With one week to go before the US Open, some of the lower-ranked players are cramming in some last minute court time in Winston-Salem. Dan Weston previews the event...
"While Querrey’s hard court record this year is a mediocre 8-9, this only tells part of the story. He’s 3-7 on tiebreaks in these matches and is running at a combined 103.7% serve/return points won percentage from them also. "
Goffin withdrawal further weakens Winston-Salem field
The 250 level event at Winston-Salem rarely attracts the most prestigious field, and this year's event is no exception, with no top ten players participating. David Goffin was due to be the top seed, but the Belgian has been forced to withdraw with the shoulder injury that caused him to retire in the semi-finals of Cincinnati on Saturday night - Radu Albot, the qualifier, is the lucky recipient of Goffin's berth, giving the Moldovan the extremely fortunate scenario of a first-round bye.
15 other players also have first-round byes, with there being 16 seeds in a 48-man draw, and in a wide-open looking event, not a single player is shorter than 8/1 with the Sportsbook.
Roberto Bautista-Agut is not defending his title, and in many cases in recent years, there has been a low-profile finalist, with Damir Dzumhur, Pierre-Hugues Herbert, Lukas Rosol and Jurgen Melzer all having reached the final in the last five years.
Data indicates conditions unlikely to be particularly quick
Conditions at the Wake Forest University venue are likely to be very slightly on the slow side of medium for a hard court, with 63.3% of service points being won across the last three years, marginally down on the 63.7% across all ATP hard court matches in that time period.
However, the aces per game figures during this time period are a little above average, running at 0.59 aces per game, 0.03 higher than the ATP hard court mean.
With this in mind, it's unlikely that any particular player genre will hugely benefit from conditions here, and it's interesting that there hasn't been a single American finalist at this event since John Isner won in consecutive years in 2011 and 2012 - very unusual for an American-based event, where home players tend to thrive. It is difficult to know whether there is any particular reason for this, or if it is purely just variance.
Difficult to gauge player motivation this week
In truth, it's often difficult to ascertain in advance how motivated a lot of players will be in these pre-Slam warm-up events.

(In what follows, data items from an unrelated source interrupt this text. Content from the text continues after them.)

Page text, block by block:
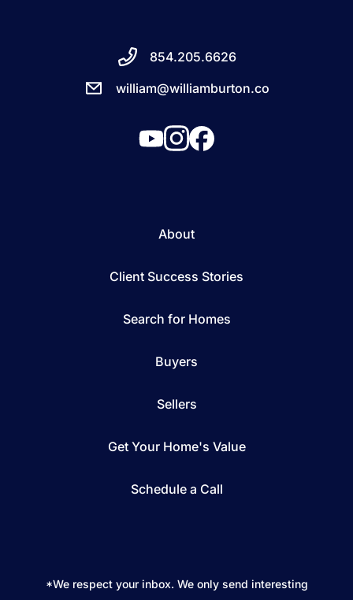
854.205.6626
william@williamburton.co
About
Client Success Stories
Search for Homes
Buyers
Sellers
Get Your Home's Value
Schedule a Call
*We respect your inbox. We only send interesting
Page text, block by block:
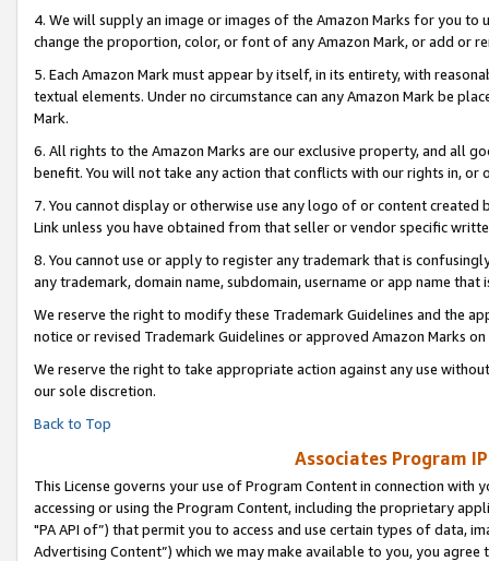
4. We will supply an image or images of the Amazon Marks for you to
change the proportion, color, or font of any Amazon Mark, or add or
5. Each Amazon Mark must appear by itself, in its entirety, with
textual elements. Under no circumstance can any Amazon Mark be
Mark.
6. All rights to the Amazon Marks are our exclusive property, and all
benefit. You will not take any action that conflicts with our rights in, or
7. You cannot display or otherwise use any logo of or content
Link unless you have obtained from that seller or vendor specific
8. You cannot use or apply to register any trademark that is
any trademark, domain name, subdomain, username or app name
We reserve the right to modify these Trademark Guidelines and the
notice or revised Trademark Guidelines or approved Amazon Marks on
We reserve the right to take appropriate action against any use
our sole discretion.
Back to Top
Associates Program
This License governs your use of Program Content in connection
accessing or using the Program Content, including the proprietary
"PA API of”) that permit you to access and use certain types of data,
Advertising Content”) which we may make available to you, you agree
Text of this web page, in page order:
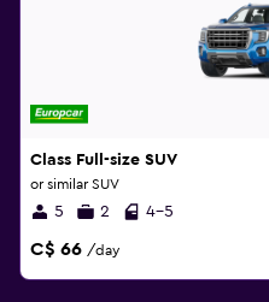
Class Full-size SUV
or similar SUV
5 2 4-5
C$ 66 /day

A tough week, particularly a number of long matches, can often have extremely negative implications on a player's level at the much bigger Grand Slam event, which has considerably greater rewards, both from a ranking point, and a financial, perspective.
However, all we can do in advance is purely treat all players as having the same motivation, which isn't ideal, but the best we can manage.

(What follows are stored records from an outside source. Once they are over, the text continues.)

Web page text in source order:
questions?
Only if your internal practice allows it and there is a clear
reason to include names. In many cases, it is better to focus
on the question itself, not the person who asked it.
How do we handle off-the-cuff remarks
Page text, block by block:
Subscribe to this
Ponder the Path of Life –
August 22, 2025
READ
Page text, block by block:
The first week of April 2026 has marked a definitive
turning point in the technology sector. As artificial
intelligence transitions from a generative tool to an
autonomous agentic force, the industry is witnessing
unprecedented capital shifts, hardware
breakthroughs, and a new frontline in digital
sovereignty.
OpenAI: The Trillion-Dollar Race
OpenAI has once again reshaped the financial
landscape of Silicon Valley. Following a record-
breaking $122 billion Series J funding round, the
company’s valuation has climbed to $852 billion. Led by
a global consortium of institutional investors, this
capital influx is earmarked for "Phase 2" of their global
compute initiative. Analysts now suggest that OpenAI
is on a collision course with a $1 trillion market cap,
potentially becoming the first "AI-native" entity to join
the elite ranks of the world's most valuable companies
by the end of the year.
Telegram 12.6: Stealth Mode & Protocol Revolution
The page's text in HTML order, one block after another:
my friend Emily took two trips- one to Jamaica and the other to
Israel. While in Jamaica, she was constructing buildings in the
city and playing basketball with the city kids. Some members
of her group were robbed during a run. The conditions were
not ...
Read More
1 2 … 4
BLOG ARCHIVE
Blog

Top half of the draw looks extremely weak
Looking at the draw, the top half is very weak indeed, with Goffin's absence leaving a gaping hole. With the likes of Marco Cecchinato - whose record and data on hard court is atrocious - and the inconsistent Dzumhur leading seeds in this half of the draw, it really does play into the hands of Sam Querrey to make a big impact in his home country.
Querrey with strong hard court data despite lack of wins
The American is 8/1 co-favourite with the Sportsbook, and while this is a little short given his draw, I do like his chances. While his record here in recent years hasn't been fantastic, he made three consecutive semi-finals at the venue between 2012 and 2014, and has consistently decent hard court data.
While Querrey's hard court record this year is a mediocre 8-9, this only tells part of the story. He's underperformed in tiebreaks in these matches, winning just three of ten, and is running at a combined 103.7% serve/return points won percentage from them also.
With figures like that (and a combined 105.6% hold/break figure) he should have a record around the 11-6 mark from these 17 matches, and I feel that this has caused the market to under-value the big-serving American.
Other threats in the top half of the draw include the inconsistent but talented Daniil Medvedev, Andreas Seppi and Jan-Lennard Struff.
Bottom half of the draw much more competitive
The bottom half of the draw lookse,considerably more competitive with Steve Johnson, Andrey Rublev, Kyle Edmund, Hyeon Chung and the 2016 winner, Pablo Carreno-Busta, all capable of playing to a high level, and routinely defeating much worse opponents. I'd anticipate that these players are likely to be fighting it out to reach the business end in this bracket.
All things considered, Querrey looks the bet for me this week. The Exchange market is a little illiquid currently, so my recommendation is to put an order in to back him at around the [11.00] mark, which I expect to be filled given general market prices.